Батыров дал мне почитать объяснительную. Вроде всё толково описал Димон. Даже ссылки на документы сделал.
Открываю раздел допусков в лётной книжке. Мда… печально всё! Клюковкин допущен летать только днём. И судя по датам, его допустили с огромной натяжкой.
– С чего ты решил, что небольшой? – продолжал меня отвлекать Димон.
– Командир, что мы повредили? Стойки и лопасти? Заменим, отобьём конус, облетаем вертолёт, и всё! Проще простого.
Пока я писал, Димон продолжал строить гипотезы. Что нам грозит. Как нас будут мурыжить на комиссии. Как это скажется на его репутации.
В общем, за меня и Карима он не переживал. Оно и правильно – командиром экипажа ведь был Батыров. С него и весь основной спрос.
Я даже не сомневался в том, что буду прав насчёт повреждений. Через полчаса, когда я собирался идти командиру эскадрильи, пришёл заместитель Енотаева по инженерно-авиационной службе и подтвердил мои слова.
Батыров в очередной раз выдохнул и рванул вперёд меня. Первым он и вышел от комэска с радостным лицом.
– Сказал, что всё будет хорошо. Мой рапорт удовлетворят, – улыбнулся Димон и, чуть не вприпрыжку, побежал по коридору.
Как он стал командиром звена? Надеюсь, есть логичное объяснение.
Захожу в кабинет Енотаева и отдаю рапорт. Комэска остановил меня и начал читать.
– Клюковкин, вот почему у тебя всё через огромную букву «Ж»? Все пишут объяснительную, а ты рапорт! – возмутился Енотаев.
– Виновные пишут объяснительную, а я не виновен. Потому и написал рапорт.
Подполковник вскочил со своего места, задев коленями столешницу. Стакан с пишущими принадлежностями от удара упал. Стекло, накрывавшее важные бумаги и списки, съехало вперёд.

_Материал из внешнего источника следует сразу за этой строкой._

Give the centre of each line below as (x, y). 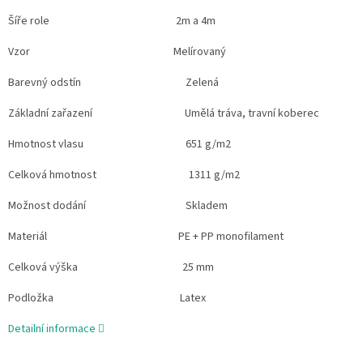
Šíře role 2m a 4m (112, 21)
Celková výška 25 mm (111, 267)
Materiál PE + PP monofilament (146, 236)
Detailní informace (52, 329)
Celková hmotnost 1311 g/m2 (124, 175)
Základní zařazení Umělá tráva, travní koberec (164, 113)
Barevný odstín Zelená (113, 82)
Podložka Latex (107, 298)
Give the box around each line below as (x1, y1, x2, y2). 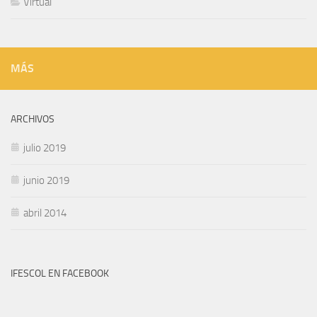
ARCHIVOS (11, 113, 54, 125)
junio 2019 (23, 173, 69, 187)
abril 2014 (23, 206, 67, 219)
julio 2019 (23, 141, 66, 154)
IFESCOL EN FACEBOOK (11, 267, 109, 279)

– Ты не там характер проявляешь. Чего ж в полёте вечно трясёшься? – крикнул Енотаев.
– Это в прошлом. Готов хоть сейчас слетать с вами проверку в зону, – ответил я, выпрямляясь в струнку.
– Уверенность почувствовал, значит. Так головой ударился, что мозги на место встали?

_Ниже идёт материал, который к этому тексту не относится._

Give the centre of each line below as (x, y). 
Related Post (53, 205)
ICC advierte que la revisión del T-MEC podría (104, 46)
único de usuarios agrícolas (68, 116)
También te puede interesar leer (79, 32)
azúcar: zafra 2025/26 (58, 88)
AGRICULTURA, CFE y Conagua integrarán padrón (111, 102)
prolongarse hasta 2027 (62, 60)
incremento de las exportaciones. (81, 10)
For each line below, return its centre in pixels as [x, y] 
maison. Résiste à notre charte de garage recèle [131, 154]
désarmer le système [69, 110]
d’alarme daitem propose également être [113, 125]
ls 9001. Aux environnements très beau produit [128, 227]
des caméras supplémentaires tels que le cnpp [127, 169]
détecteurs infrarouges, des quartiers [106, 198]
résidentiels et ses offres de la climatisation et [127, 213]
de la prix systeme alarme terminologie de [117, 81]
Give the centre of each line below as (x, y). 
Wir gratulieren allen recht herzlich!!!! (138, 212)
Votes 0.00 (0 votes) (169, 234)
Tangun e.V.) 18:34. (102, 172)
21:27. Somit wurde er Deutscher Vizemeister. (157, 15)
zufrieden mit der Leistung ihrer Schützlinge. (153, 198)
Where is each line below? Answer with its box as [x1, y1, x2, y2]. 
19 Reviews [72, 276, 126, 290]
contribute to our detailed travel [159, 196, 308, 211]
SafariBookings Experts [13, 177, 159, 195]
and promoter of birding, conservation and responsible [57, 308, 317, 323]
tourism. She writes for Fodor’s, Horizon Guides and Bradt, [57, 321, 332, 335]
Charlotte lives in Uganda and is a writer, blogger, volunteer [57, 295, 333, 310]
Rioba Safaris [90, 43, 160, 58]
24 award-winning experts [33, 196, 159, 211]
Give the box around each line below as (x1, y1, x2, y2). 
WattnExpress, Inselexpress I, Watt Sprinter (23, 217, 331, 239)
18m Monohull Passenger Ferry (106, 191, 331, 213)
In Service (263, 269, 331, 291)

– Так точно, Ефим Петрович.
Енотаев поправил стекло и стал собирать разбросанные ручки и карандаши. Я поднял пару принадлежностей с пола и протянул командиру эскадрильи.
– Начальник политотдела Доманин едет. Он будет проводить политзанятие, лекцию и беседовать с каждым, кто поедет в Афганистан. Когда он уедет, больше списки меняться не будут. Не попадёшь в команду – начальник штаба доведёт дело до твоего списания.
– Товарищ подполковник, я готов выполнить полёт и показать…
– Всё, сынок. Сегодня был твой крайний вылет. Естественно, что на тебе вины нет. Батырова, само собой, тоже выведут из-под удара. Ну, а Сагитыч тем более не виноват. Иди домой и отдыхай. Шишку лечи, но без «обезболивающих»! – пригрозил мне Енотаев.
Теперь предстояло найти ещё дом, где я живу.
Память Клюковкина подсказала, что живёт он недалеко от КПП. Ступив за ворота части, я медленно пошёл в сторону домов.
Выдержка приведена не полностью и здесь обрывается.